[Data items]
# # # #

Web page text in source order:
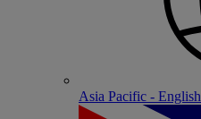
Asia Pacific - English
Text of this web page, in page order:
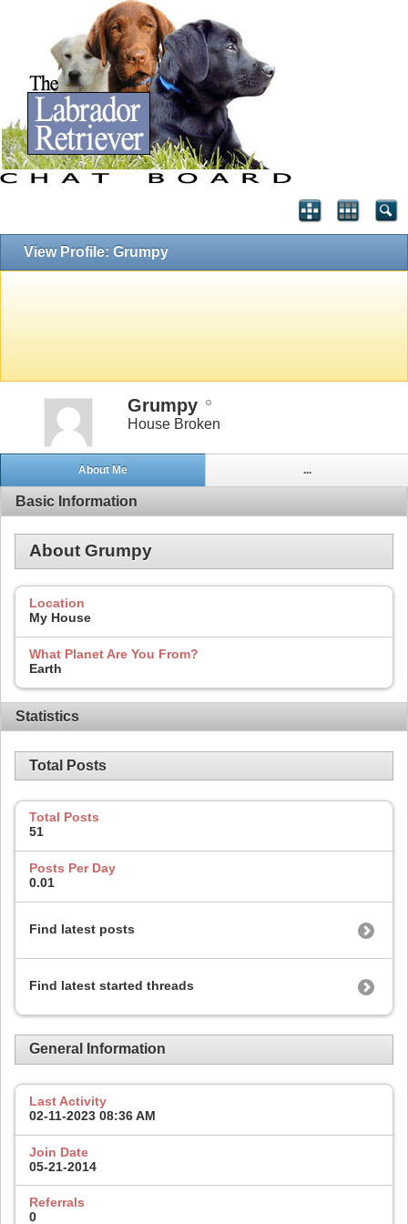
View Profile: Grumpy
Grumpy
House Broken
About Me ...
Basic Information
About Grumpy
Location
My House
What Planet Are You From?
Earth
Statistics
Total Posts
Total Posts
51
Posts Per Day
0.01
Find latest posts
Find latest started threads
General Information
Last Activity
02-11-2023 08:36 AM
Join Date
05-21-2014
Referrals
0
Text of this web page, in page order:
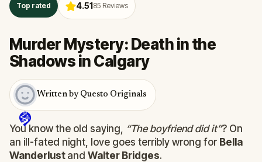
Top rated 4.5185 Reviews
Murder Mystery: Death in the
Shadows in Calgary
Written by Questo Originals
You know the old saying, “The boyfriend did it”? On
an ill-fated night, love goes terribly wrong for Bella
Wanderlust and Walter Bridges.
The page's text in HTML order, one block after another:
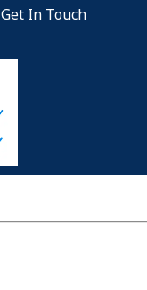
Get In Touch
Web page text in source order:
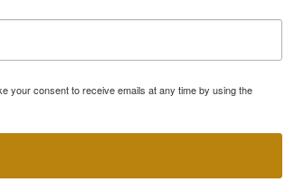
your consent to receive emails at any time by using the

# # # #

Reproduce each entry exactly, without the pictures.

Web page text in source order:
Asia Pacific - English
Text of this web page, in page order:
View Profile: Grumpy
Grumpy
House Broken
About Me ...
Basic Information
About Grumpy
Location
My House
What Planet Are You From?
Earth
Statistics
Total Posts
Total Posts
51
Posts Per Day
0.01
Find latest posts
Find latest started threads
General Information
Last Activity
02-11-2023 08:36 AM
Join Date
05-21-2014
Referrals
0
Text of this web page, in page order:
Top rated 4.5185 Reviews
Murder Mystery: Death in the
Shadows in Calgary
Written by Questo Originals
You know the old saying, “The boyfriend did it”? On
an ill-fated night, love goes terribly wrong for Bella
Wanderlust and Walter Bridges.
The page's text in HTML order, one block after another:
Get In Touch
Web page text in source order:
your consent to receive emails at any time by using the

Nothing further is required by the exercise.